When a cgroup memory limit is hit, the kernel does not negotiate. It kills processes.
procjail applies memory limits explicitly through cgroup v2 so you can:
- trigger OOM kills
- observe exit codes
- correlate behavior with kernel enforcement
This mirrors real infrastructure incidents almost uncomfortably well.
Build it:
go build ./cmd/procjail
Run a program inside it:
sudo ./procjail /bin/sh
Apply a memory limit:
sudo ./procjail --memory 64M ./your-binary
Make the filesystem writable (if you must):
sudo ./procjail --rw ./your-binary
Examples
The examples in this repository are not “hello world”.
They are deliberately chosen to demonstrate:
PID namespace behavior
signal handling
shutdown semantics
what happens when things go wrong
They are meant to be run, observed, and reasoned about — not copied into production.
Who this is for
This project is for:
engineers who debug production incidents
people who have been paged at 3am
anyone who wants fewer surprises from containers
people who prefer truth over convenience
If you are early in your journey, this might feel harsh.
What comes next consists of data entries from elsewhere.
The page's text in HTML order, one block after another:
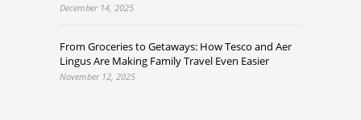
December 14, 2025
From Groceries to Getaways: How Tesco and Aer
Lingus Are Making Family Travel Even Easier
November 12, 2025
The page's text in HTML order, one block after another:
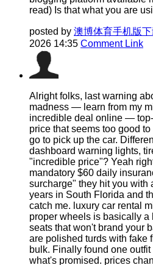
read) Is that what you are
posted by 澳博体育手机版下
2026 14:35 Comment Link
Alright folks, last warning
madness — learn from my
incredible deal online —
price that seems too good
go to pick up the car.
dashboard warning lights,
"incredible price"? Yeah
mandatory $60 daily
surcharge" they hit you with
years in South Florida and
catch me. luxury car rental
proper wheels is basically
seats that won't brand your
are polished turds with fake
bulk. Finally found one
what's promised. prices
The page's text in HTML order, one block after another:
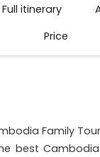
Full itinerary
Price
Family Tour
best
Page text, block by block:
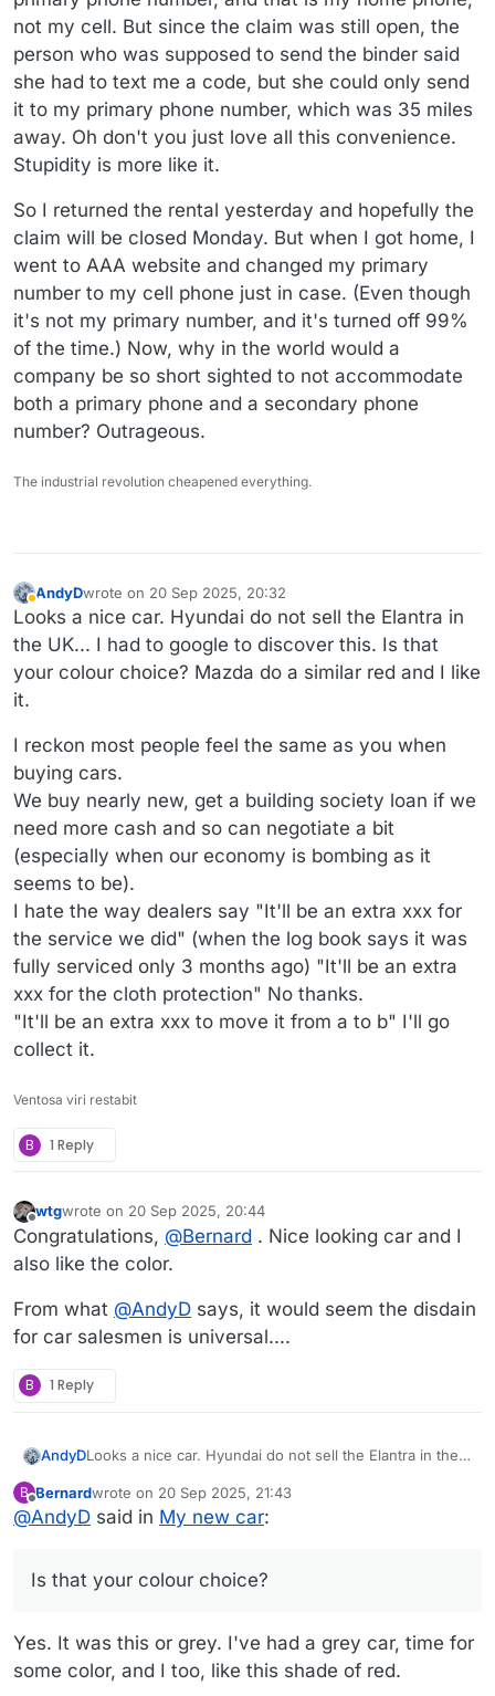
not my cell. But since the claim was still open, the
person who was supposed to send the binder said
she had to text me a code, but she could only send
it to my primary phone number, which was 35 miles
away. Oh don't you just love all this convenience.
Stupidity is more like it.
So I returned the rental yesterday and hopefully the
claim will be closed Monday. But when I got home, I
went to AAA website and changed my primary
number to my cell phone just in case. (Even though
it's not my primary number, and it's turned off 99%
of the time.) Now, why in the world would a
company be so short sighted to not accommodate
both a primary phone and a secondary phone
number? Outrageous.
The industrial revolution cheapened everything.
Away
AndyDwrote on 20 Sep 2025, 20:32
last edited by AndyD
Looks a nice car. Hyundai do not sell the Elantra in
the UK... I had to google to discover this. Is that
your colour choice? Mazda do a similar red and I like
it.
I reckon most people feel the same as you when
buying cars.
We buy nearly new, get a building society loan if we
need more cash and so can negotiate a bit
(especially when our economy is bombing as it
seems to be).
I hate the way dealers say "It'll be an extra xxx for
the service we did" (when the log book says it was
fully serviced only 3 months ago) "It'll be an extra
xxx for the cloth protection" No thanks.
"It'll be an extra xxx to move it from a to b" I'll go
collect it.
Ventosa viri restabit
B 1 Reply
wtgwrote on 20 Sep 2025, 20:44
last edited by
Congratulations, @Bernard . Nice looking car and I
also like the color.
From what @AndyD says, it would seem the disdain
for car salesmen is universal....
B 1 Reply
AndyDLooks a nice car. Hyundai do not sell the Elantra in the
choice? Mazda do a similar red and I like it.
I reckon most people feel the same as you when
buying cars.
when our economy is bombing as it seems to be).
serviced only 3 months ago) "It'll be an extra xxx for the
cloth protection" No thanks.
"It'll be an extra xxx to move it from a to b" I'll go collect
B
Offline
Bernardwrote on 20 Sep 2025, 21:43
last edited by
@AndyD said in My new car:
Is that your colour choice?
Yes. It was this or grey. I've had a grey car, time for
some color, and I too, like this shade of red.

That’s okay. Linux is harsh.
Who this is not for
This is not for:
people looking for a container runtime
people who want abstractions to disappear
people who want ergonomic defaults
people who want safety rails
Those things already exist — and they are good at what they do.
This is about understanding what’s underneath them.
Closing thoughts
I am not advocating that everyone stop using Docker or Kubernetes.
I am advocating that we stop treating them as magic.
The kernel is doing the real work.
When things fail, it is the kernel you are debugging — whether you like it or not.
procjail exists to make that impossible to forget.
License
MIT.
Use it, break it, learn from it.
Just don’t lie to yourself about what it’s doing.